Het Vakcentrum blijft zich dan ook verzetten tegen deze maatregel. Tijdens een overleg vanmiddag met ministers Grapperhaus (Justitie en Veiligheid) en Blok (Economische Zaken en Klimaat) is dit door het Vakcentrum en collega-organisaties ook benadrukt. De inzet van het coronatoegangsbewijs (CTB) is disproportioneel gezien de uiterst kleine bijdrage van de detailhandel aan de besmettingen. De controle op het CTB maakt extra personeelsinzet noodzakelijk met de daarbij behorende extra kosten. Uit eerste berekeningen blijkt dat de personeelskosten voor een gemiddelde speelgoedwinkel met zo’n 30% kunnen stijgen.
Omzetderving en ongelijk speelveld
De lokale inzet van het CTB werpt ook een enorme drempel op om spontaan binnen te lopen; impulsaankopen zijn een belangrijk onderdeel van de omzet van winkeliers. Bovendien ontstaat een ongelijk speelveld. Klanten zullen uitwijken naar verkooplocaties waar geen controle plaatsvindt of online gaan bestellen.
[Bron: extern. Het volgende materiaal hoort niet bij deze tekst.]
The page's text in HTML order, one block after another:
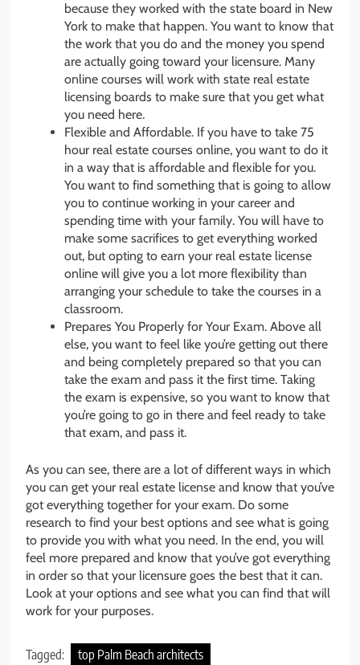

Juist in de maanden die nodig zijn om te komen tot enig herstel voor winkelondernemers is dat onaanvaardbaar. De overheidssteun is beëindigd en op dit moment dienen winkeliers ook weer uitgestelde betalingen te voldoen (huur, belasting, leningen). Ook moet het omzetverlies van de 19 weken sluiting in het voorjaar nog worden opgevangen. De continuïteit van menig winkelier loopt zo gevaar.